Une chaleur terrible qui s’était abattue juste au-dessus de nos têtes. Les organisateurs avaient eu l’idée ingénieuse de prévoir des éventails pour les dames. Heureusement, j’avais les bras et les jambes nues. Mais je transpirais à grosses gouttes, tout comme mes congénères qui n’arrêtaient pas de se plaindre et maudissaient ce soleil ravageur de briller aussi fort. Et l’après-midi ne faisait que commencer.

Nous étions en plein mois de juillet et la température était bien au-dessus de trente degrés. J’ose à peine vous parler de ma coiffure qui battait déjà l’aile. Alors que nous arrivions sur le site de l'évènement, un charmant domaine viticole arboré où un apéritif de bienvenue nous attendait, je filais en douce aux toilettes pour réajuster les épingles qui retenaient mes mèches rebelles et j’en profitais pour me repoudrer le visage. Mon maquillage ne ressemblait plus à rien et mon chignon s’était transformé en choucroute alsacienne. Merci Claudio.

Heureusement, le champagne aidant, j’ai réussi à ne pas faire une dépression. J’étais pourtant à deux doigts de me jeter dans la rivière qui coulait en contrebas et nous invitait avec insolence à venir y tremper nos pieds meurtris et gonflés. Surtout les miens. J’avais hésité à emporter des chaussures plates, au cas où ? Je ne l’avais pas fait.

La musique battait son plein, la nuit pointait enfin son nez, je respirais. Nous finissions le repas et nos tourtereaux se préparaient à découper la traditionnelle pièce montée. J’étais un peu éméchée et ça m’allait bien. Mes angoisses métaphysiques étaient loin et je chantais à en perdre haleine en me dandinant sur la piste de danse. Quand soudain, alors que je me dirigeais vers mon cavalier préféré pour entamer un rock endiablé avec mon cavalier préféré, j’ai fait un faux pas, j’ai glissé, et je me suis étalée sur le sol comme une crêpe, sous l’œil ahuri des convives qui m’entouraient. Ma tenue de fête en avait pris un coup, j’avais un mal fou à me relever et j’ai dû faire appel à une bonne âme qui m’a attrapée par le bras et m’a aidée à me remettre droite.
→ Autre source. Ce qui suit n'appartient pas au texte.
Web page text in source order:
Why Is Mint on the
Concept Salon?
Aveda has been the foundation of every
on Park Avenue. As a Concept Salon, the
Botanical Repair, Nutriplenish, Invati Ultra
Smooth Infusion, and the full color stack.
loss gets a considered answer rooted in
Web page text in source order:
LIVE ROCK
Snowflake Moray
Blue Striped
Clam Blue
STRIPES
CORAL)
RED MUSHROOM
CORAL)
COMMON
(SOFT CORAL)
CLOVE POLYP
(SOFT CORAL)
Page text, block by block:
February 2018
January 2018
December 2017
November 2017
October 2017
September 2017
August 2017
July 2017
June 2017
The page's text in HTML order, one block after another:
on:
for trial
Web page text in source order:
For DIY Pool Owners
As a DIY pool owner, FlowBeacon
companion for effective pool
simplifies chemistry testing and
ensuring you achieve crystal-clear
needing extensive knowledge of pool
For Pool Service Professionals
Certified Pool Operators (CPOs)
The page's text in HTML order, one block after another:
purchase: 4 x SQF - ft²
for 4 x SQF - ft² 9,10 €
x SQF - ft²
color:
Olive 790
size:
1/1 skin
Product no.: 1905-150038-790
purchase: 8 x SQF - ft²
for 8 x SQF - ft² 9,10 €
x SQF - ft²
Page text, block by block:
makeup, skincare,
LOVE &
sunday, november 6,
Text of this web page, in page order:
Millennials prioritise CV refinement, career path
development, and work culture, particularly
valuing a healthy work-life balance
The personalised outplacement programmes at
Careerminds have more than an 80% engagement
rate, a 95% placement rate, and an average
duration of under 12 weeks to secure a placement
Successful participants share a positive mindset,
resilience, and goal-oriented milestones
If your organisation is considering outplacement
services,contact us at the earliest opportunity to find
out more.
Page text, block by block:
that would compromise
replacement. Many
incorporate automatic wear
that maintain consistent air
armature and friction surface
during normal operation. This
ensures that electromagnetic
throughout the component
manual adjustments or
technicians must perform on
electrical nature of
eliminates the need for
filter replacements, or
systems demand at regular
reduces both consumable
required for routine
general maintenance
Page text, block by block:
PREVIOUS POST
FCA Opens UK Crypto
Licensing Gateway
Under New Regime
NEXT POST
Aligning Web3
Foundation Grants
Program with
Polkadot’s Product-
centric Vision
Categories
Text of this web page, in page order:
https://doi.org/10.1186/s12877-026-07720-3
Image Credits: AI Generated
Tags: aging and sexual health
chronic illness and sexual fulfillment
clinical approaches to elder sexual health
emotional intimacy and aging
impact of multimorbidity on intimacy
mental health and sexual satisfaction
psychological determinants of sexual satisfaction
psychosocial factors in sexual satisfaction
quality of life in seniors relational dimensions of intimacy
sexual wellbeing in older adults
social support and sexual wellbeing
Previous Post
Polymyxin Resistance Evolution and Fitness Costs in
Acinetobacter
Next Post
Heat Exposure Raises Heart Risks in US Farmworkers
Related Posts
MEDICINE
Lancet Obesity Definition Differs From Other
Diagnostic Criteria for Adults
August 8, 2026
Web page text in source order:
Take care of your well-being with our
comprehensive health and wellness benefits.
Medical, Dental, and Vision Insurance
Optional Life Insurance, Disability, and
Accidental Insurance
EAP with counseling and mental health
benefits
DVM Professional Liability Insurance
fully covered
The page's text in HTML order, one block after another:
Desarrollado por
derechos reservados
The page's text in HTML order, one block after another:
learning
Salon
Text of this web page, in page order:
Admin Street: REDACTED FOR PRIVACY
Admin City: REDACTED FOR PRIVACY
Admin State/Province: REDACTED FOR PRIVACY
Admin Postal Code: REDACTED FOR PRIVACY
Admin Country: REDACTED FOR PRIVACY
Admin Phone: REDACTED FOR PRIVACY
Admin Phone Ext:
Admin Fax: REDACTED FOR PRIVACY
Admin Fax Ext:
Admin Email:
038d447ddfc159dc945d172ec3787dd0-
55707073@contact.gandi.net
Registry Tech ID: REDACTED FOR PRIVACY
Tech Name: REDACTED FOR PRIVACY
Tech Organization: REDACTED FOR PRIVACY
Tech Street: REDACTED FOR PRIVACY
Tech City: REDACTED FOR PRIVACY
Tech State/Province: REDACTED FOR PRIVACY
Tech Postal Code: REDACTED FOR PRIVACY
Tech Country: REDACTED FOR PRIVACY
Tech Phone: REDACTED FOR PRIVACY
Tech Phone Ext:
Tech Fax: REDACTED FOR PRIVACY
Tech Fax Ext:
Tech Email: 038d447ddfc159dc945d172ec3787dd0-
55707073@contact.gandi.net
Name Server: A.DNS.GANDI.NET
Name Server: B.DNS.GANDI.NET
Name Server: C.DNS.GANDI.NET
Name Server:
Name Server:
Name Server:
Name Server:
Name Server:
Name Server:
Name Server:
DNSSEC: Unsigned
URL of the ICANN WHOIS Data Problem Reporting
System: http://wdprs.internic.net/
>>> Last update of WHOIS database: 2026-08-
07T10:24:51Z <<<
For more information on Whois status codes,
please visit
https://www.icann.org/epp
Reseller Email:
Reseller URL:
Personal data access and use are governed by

J’étais morte de honte. Et j’avais les genoux en feu.

Le lendemain, ayant avalé trois aspirines et me traînant lamentablement dans mon appartement, j‘avais décidé de laisser tomber le barbecue chez mes voisins en inventant une angine qui me clouait au lit. J’en ai profité pour faire un peu de rangement dans la maison et finir de préparer la livraison de courrier importante que je devais donner à un coursier l’après-midi même. Il fallait que ces lettres soient sans faute sur le bureau de mon patron lundi à l’aube.
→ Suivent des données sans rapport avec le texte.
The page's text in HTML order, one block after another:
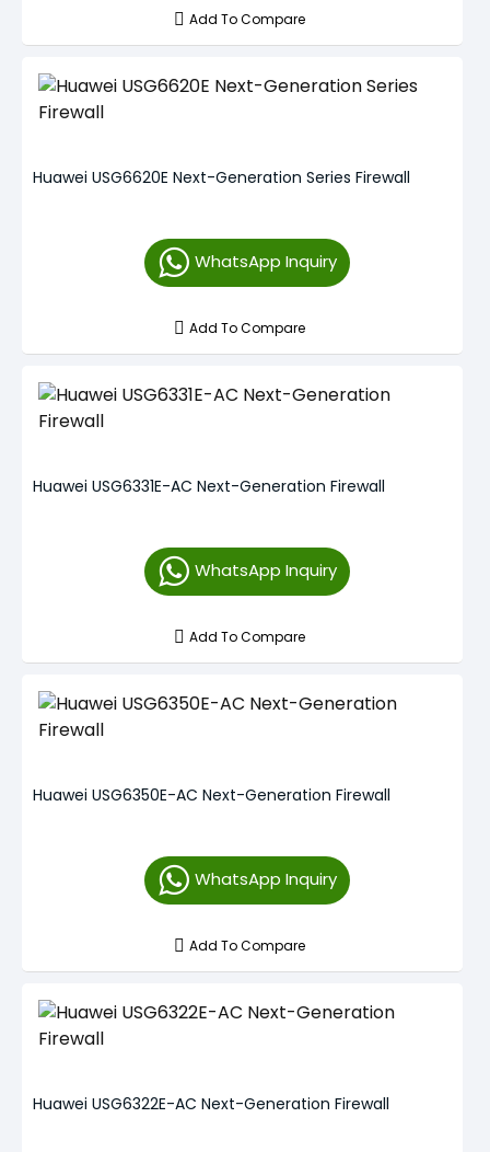
Add To Compare
Huawei USG6620E Next-Generation Series Firewall
WhatsApp Inquiry
Add To Compare
Huawei USG6331E-AC Next-Generation Firewall
WhatsApp Inquiry
Add To Compare
Huawei USG6350E-AC Next-Generation Firewall
WhatsApp Inquiry
Add To Compare
Huawei USG6322E-AC Next-Generation Firewall
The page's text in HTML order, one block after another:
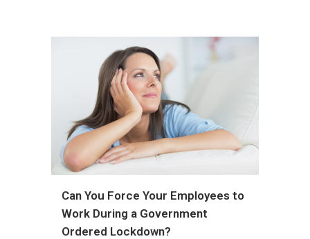
Can You Force Your Employees to
Work During a Government
Ordered Lockdown?

Je suis allée jeter un œil sur Facebook, histoire de voir les nouvelles du jour. Les photos du mariage étaient déjà en ligne et je m’en réjouissais. Sauf que ma chute fatale n’était pas passée inaperçue. Cent vingt, « j’aime » en quelques heures. Moi qui voulais que l’on me remarque, j’étais gâtée.  J’ai fermé mon PC et je suis retournée me coucher.

La vie est cruelle quelquefois. Le proverbe dit « ça ira mieux demain ». Je m’y suis accrochée.